• _EXERCISE INSTRUCTIONS_: For each record below, output its text exactly and skip any picture.
:: EXERCISE INPUTS
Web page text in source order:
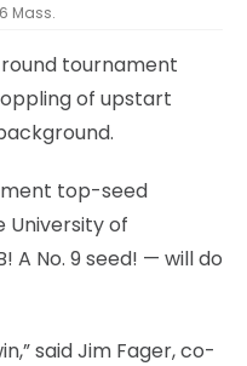
Mass.
round tournament
of upstart
top-seed
University of
A No. 9 seed! — will do
said Jim Fager, co-
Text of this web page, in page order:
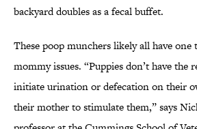
backyard doubles as a fecal buffet.
These poop munchers likely all have
mommy issues. “Puppies don’t have the
initiate urination or defecation on their
their mother to stimulate them,” says
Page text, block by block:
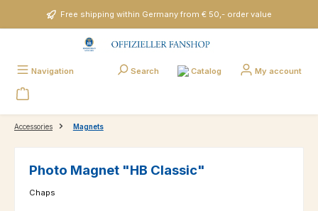
Skip to main contentFree shipping within Germany from € 50,- order value
Navigation Search Catalog My account
Accessories Magnets
Photo Magnet "HB Classic"
Chaps
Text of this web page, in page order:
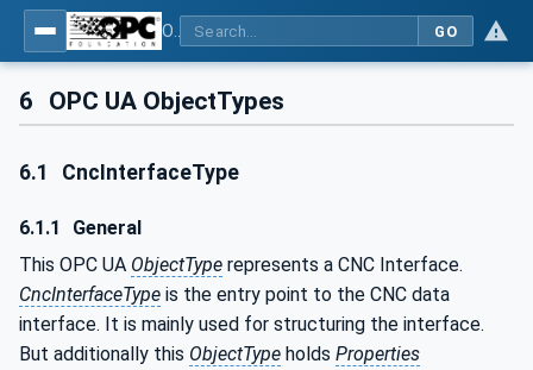
GO
6 OPC UA ObjectTypes
6.1 CncInterfaceType
6.1.1
General
This OPC UA ObjectType represents a CNC Interface.
CncInterfaceType is the entry point to the CNC data
interface. It is mainly used for structuring the interface.
But additionally this ObjectType holds Properties
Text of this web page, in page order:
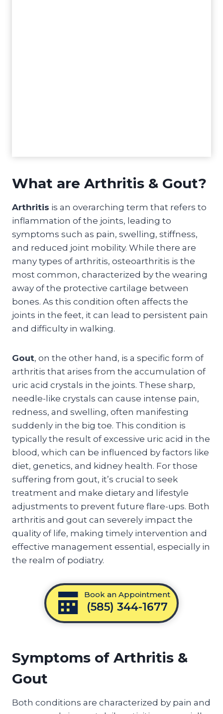
What are Arthritis & Gout?
Arthritis is an overarching term that refers to
inflammation of the joints, leading to
symptoms such as pain, swelling, stiffness,
and reduced joint mobility. While there are
many types of arthritis, osteoarthritis is the
most common, characterized by the wearing
away of the protective cartilage between
bones. As this condition often affects the
joints in the feet, it can lead to persistent pain
and difficulty in walking.
Gout, on the other hand, is a specific form of
arthritis that arises from the accumulation of
uric acid crystals in the joints. These sharp,
needle-like crystals can cause intense pain,
redness, and swelling, often manifesting
suddenly in the big toe. This condition is
typically the result of excessive uric acid in the
blood, which can be influenced by factors like
diet, genetics, and kidney health. For those
suffering from gout, it’s crucial to seek
treatment and make dietary and lifestyle
adjustments to prevent future flare-ups. Both
arthritis and gout can severely impact the
quality of life, making timely intervention and
effective management essential, especially in
the realm of podiatry.
Book an Appointment
(585) 344-1677
Symptoms of Arthritis &
Gout
Both conditions are characterized by pain and
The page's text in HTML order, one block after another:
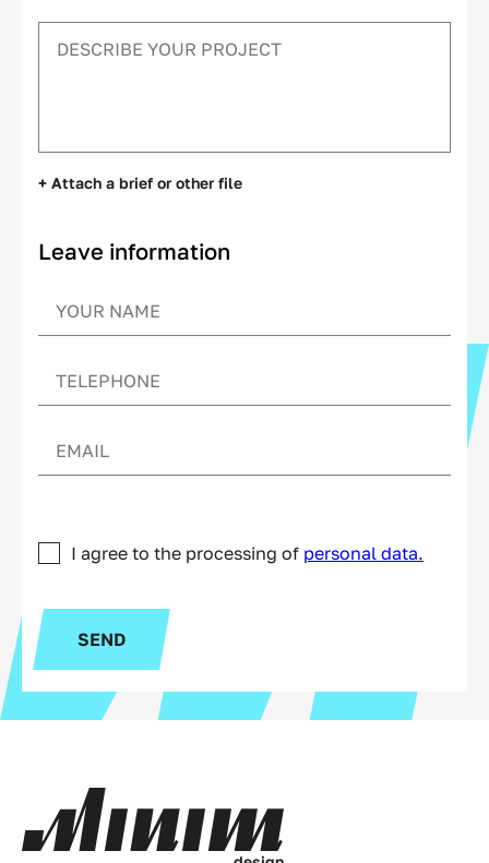
+ Attach a brief or other file
Leave information
I agree to the processing of personal data.
SEND
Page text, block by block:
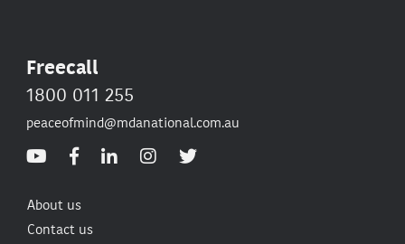
Freecall
1800 011 255
peaceofmind@mdanational.com.au
About us
Contact us
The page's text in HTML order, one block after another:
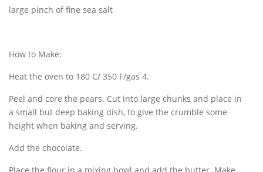
large pinch of fine sea salt
How to Make:
Heat the oven to 180 C/ 350 F/gas 4.
Peel and core the pears. Cut into large chunks and place in
a small but deep baking dish, to give the crumble some
height when baking and serving.
Add the chocolate.
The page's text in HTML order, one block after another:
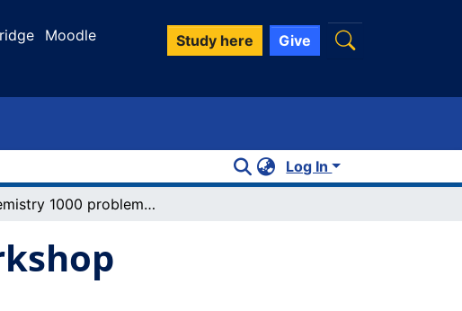
Moodle Study here Give
Log In
Chemistry 1000 problem solving workshop
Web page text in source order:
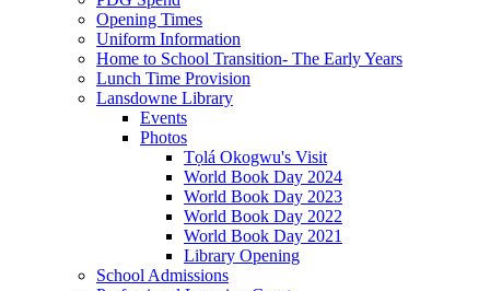
Opening Times
Uniform Information
Home to School Transition- The Early Years
Lunch Time Provision
Lansdowne Library
Events
Photos
Tọlá Okogwu's Visit
World Book Day 2024
World Book Day 2023
World Book Day 2022
World Book Day 2021
Library Opening
School Admissions
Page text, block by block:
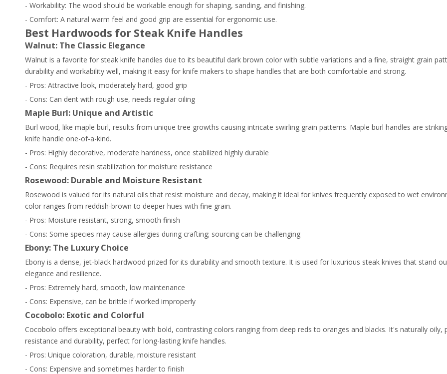
- Workability: The wood should be workable enough for shaping, sanding, and finishing.
- Comfort: A natural warm feel and good grip are essential for ergonomic use.
Best Hardwoods for Steak Knife Handles
Walnut: The Classic Elegance
Walnut is a favorite for steak knife handles due to its beautiful dark brown color with subtle variations and a fine, straight grain
durability and workability well, making it easy for knife makers to shape handles that are both comfortable and strong.
- Pros: Attractive look, moderately hard, good grip
- Cons: Can dent with rough use, needs regular oiling
Maple Burl: Unique and Artistic
Burl wood, like maple burl, results from unique tree growths causing intricate swirling grain patterns. Maple burl handles are
knife handle one-of-a-kind.
- Pros: Highly decorative, moderate hardness, once stabilized highly durable
- Cons: Requires resin stabilization for moisture resistance
Rosewood: Durable and Moisture Resistant
Rosewood is valued for its natural oils that resist moisture and decay, making it ideal for knives frequently exposed to wet
color ranges from reddish-brown to deeper hues with fine grain.
- Pros: Moisture resistant, strong, smooth finish
- Cons: Some species may cause allergies during crafting; sourcing can be challenging
Ebony: The Luxury Choice
Ebony is a dense, jet-black hardwood prized for its durability and smooth texture. It is used for luxurious steak knives that stand
elegance and resilience.
- Pros: Extremely hard, smooth, low maintenance
- Cons: Expensive, can be brittle if worked improperly
Cocobolo: Exotic and Colorful
Cocobolo offers exceptional beauty with bold, contrasting colors ranging from deep reds to oranges and blacks. It's naturally oily,
resistance and durability, perfect for long-lasting knife handles.
- Pros: Unique coloration, durable, moisture resistant
- Cons: Expensive and sometimes harder to finish
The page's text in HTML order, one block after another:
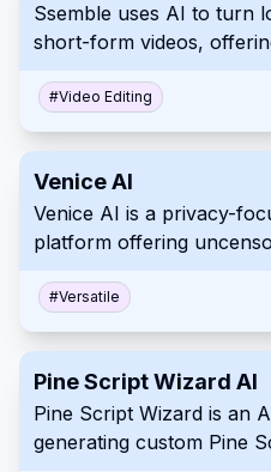
Ssemble uses AI to turn
short-form videos,
#Video Editing
Venice AI
Venice AI is a privacy-
platform offering
generation without storing
#Versatile
Pine Script Wizard AI
Pine Script Wizard is an
generating custom Pine
::::
• _FINAL ANSWER_:
Web page text in source order:
Mass.
round tournament
of upstart
top-seed
University of
A No. 9 seed! — will do
said Jim Fager, co-
Text of this web page, in page order:
backyard doubles as a fecal buffet.
These poop munchers likely all have
mommy issues. “Puppies don’t have the
initiate urination or defecation on their
their mother to stimulate them,” says
Page text, block by block:
Skip to main contentFree shipping within Germany from € 50,- order value
Navigation Search Catalog My account
Accessories Magnets
Photo Magnet "HB Classic"
Chaps
Text of this web page, in page order:
GO
6 OPC UA ObjectTypes
6.1 CncInterfaceType
6.1.1
General
This OPC UA ObjectType represents a CNC Interface.
CncInterfaceType is the entry point to the CNC data
interface. It is mainly used for structuring the interface.
But additionally this ObjectType holds Properties
Text of this web page, in page order:
What are Arthritis & Gout?
Arthritis is an overarching term that refers to
inflammation of the joints, leading to
symptoms such as pain, swelling, stiffness,
and reduced joint mobility. While there are
many types of arthritis, osteoarthritis is the
most common, characterized by the wearing
away of the protective cartilage between
bones. As this condition often affects the
joints in the feet, it can lead to persistent pain
and difficulty in walking.
Gout, on the other hand, is a specific form of
arthritis that arises from the accumulation of
uric acid crystals in the joints. These sharp,
needle-like crystals can cause intense pain,
redness, and swelling, often manifesting
suddenly in the big toe. This condition is
typically the result of excessive uric acid in the
blood, which can be influenced by factors like
diet, genetics, and kidney health. For those
suffering from gout, it’s crucial to seek
treatment and make dietary and lifestyle
adjustments to prevent future flare-ups. Both
arthritis and gout can severely impact the
quality of life, making timely intervention and
effective management essential, especially in
the realm of podiatry.
Book an Appointment
(585) 344-1677
Symptoms of Arthritis &
Gout
Both conditions are characterized by pain and
The page's text in HTML order, one block after another:
+ Attach a brief or other file
Leave information
I agree to the processing of personal data.
SEND
Page text, block by block:
Freecall
1800 011 255
peaceofmind@mdanational.com.au
About us
Contact us
The page's text in HTML order, one block after another:
large pinch of fine sea salt
How to Make:
Heat the oven to 180 C/ 350 F/gas 4.
Peel and core the pears. Cut into large chunks and place in
a small but deep baking dish, to give the crumble some
height when baking and serving.
Add the chocolate.
The page's text in HTML order, one block after another:
Moodle Study here Give
Log In
Chemistry 1000 problem solving workshop
Web page text in source order:
Opening Times
Uniform Information
Home to School Transition- The Early Years
Lunch Time Provision
Lansdowne Library
Events
Photos
Tọlá Okogwu's Visit
World Book Day 2024
World Book Day 2023
World Book Day 2022
World Book Day 2021
Library Opening
School Admissions
Page text, block by block:
- Workability: The wood should be workable enough for shaping, sanding, and finishing.
- Comfort: A natural warm feel and good grip are essential for ergonomic use.
Best Hardwoods for Steak Knife Handles
Walnut: The Classic Elegance
Walnut is a favorite for steak knife handles due to its beautiful dark brown color with subtle variations and a fine, straight grain
durability and workability well, making it easy for knife makers to shape handles that are both comfortable and strong.
- Pros: Attractive look, moderately hard, good grip
- Cons: Can dent with rough use, needs regular oiling
Maple Burl: Unique and Artistic
Burl wood, like maple burl, results from unique tree growths causing intricate swirling grain patterns. Maple burl handles are
knife handle one-of-a-kind.
- Pros: Highly decorative, moderate hardness, once stabilized highly durable
- Cons: Requires resin stabilization for moisture resistance
Rosewood: Durable and Moisture Resistant
Rosewood is valued for its natural oils that resist moisture and decay, making it ideal for knives frequently exposed to wet
color ranges from reddish-brown to deeper hues with fine grain.
- Pros: Moisture resistant, strong, smooth finish
- Cons: Some species may cause allergies during crafting; sourcing can be challenging
Ebony: The Luxury Choice
Ebony is a dense, jet-black hardwood prized for its durability and smooth texture. It is used for luxurious steak knives that stand
elegance and resilience.
- Pros: Extremely hard, smooth, low maintenance
- Cons: Expensive, can be brittle if worked improperly
Cocobolo: Exotic and Colorful
Cocobolo offers exceptional beauty with bold, contrasting colors ranging from deep reds to oranges and blacks. It's naturally oily,
resistance and durability, perfect for long-lasting knife handles.
- Pros: Unique coloration, durable, moisture resistant
- Cons: Expensive and sometimes harder to finish
The page's text in HTML order, one block after another:
Ssemble uses AI to turn
short-form videos,
#Video Editing
Venice AI
Venice AI is a privacy-
platform offering
generation without storing
#Versatile
Pine Script Wizard AI
Pine Script Wizard is an
generating custom Pine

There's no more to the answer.